Reproduce word for word the line that contains "προς την Ουκρανία – Στη διαδικασία" and each line that follows it, stopping after the final line of the material.

__________________________________________________

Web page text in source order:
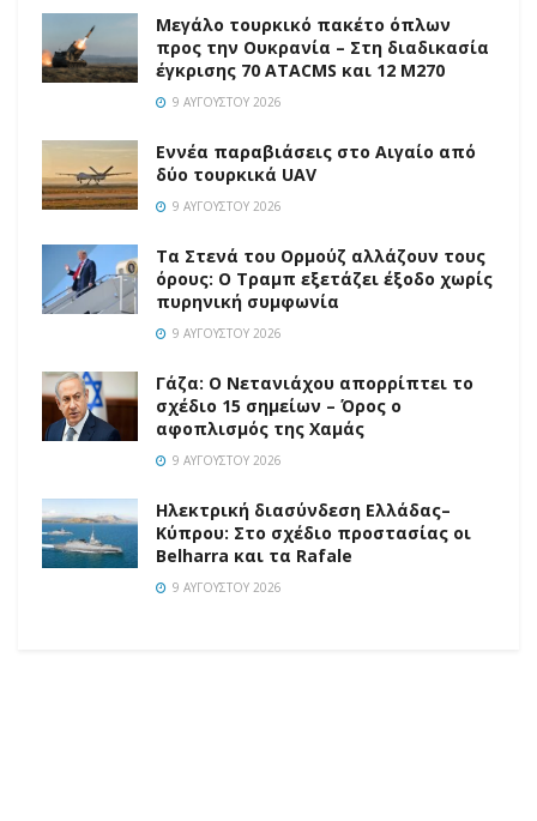
Μεγάλο τουρκικό πακέτο όπλων
προς την Ουκρανία – Στη διαδικασία
έγκρισης 70 ATACMS και 12 M270
9 ΑΥΓΟΎΣΤΟΥ 2026
Εννέα παραβιάσεις στο Αιγαίο από
δύο τουρκικά UAV
9 ΑΥΓΟΎΣΤΟΥ 2026
Τα Στενά του Ορμούζ αλλάζουν τους
όρους: Ο Τραμπ εξετάζει έξοδο χωρίς
πυρηνική συμφωνία
9 ΑΥΓΟΎΣΤΟΥ 2026
Γάζα: Ο Νετανιάχου απορρίπτει το
σχέδιο 15 σημείων – Όρος ο
αφοπλισμός της Χαμάς
9 ΑΥΓΟΎΣΤΟΥ 2026
Ηλεκτρική διασύνδεση Ελλάδας–
Κύπρου: Στο σχέδιο προστασίας οι
Belharra και τα Rafale
9 ΑΥΓΟΎΣΤΟΥ 2026

__________________________________________________

Solution to the problem ▸
προς την Ουκρανία – Στη διαδικασία
έγκρισης 70 ATACMS και 12 M270
9 ΑΥΓΟΎΣΤΟΥ 2026
Εννέα παραβιάσεις στο Αιγαίο από
δύο τουρκικά UAV
9 ΑΥΓΟΎΣΤΟΥ 2026
Τα Στενά του Ορμούζ αλλάζουν τους
όρους: Ο Τραμπ εξετάζει έξοδο χωρίς
πυρηνική συμφωνία
9 ΑΥΓΟΎΣΤΟΥ 2026
Γάζα: Ο Νετανιάχου απορρίπτει το
σχέδιο 15 σημείων – Όρος ο
αφοπλισμός της Χαμάς
9 ΑΥΓΟΎΣΤΟΥ 2026
Ηλεκτρική διασύνδεση Ελλάδας–
Κύπρου: Στο σχέδιο προστασίας οι
Belharra και τα Rafale
9 ΑΥΓΟΎΣΤΟΥ 2026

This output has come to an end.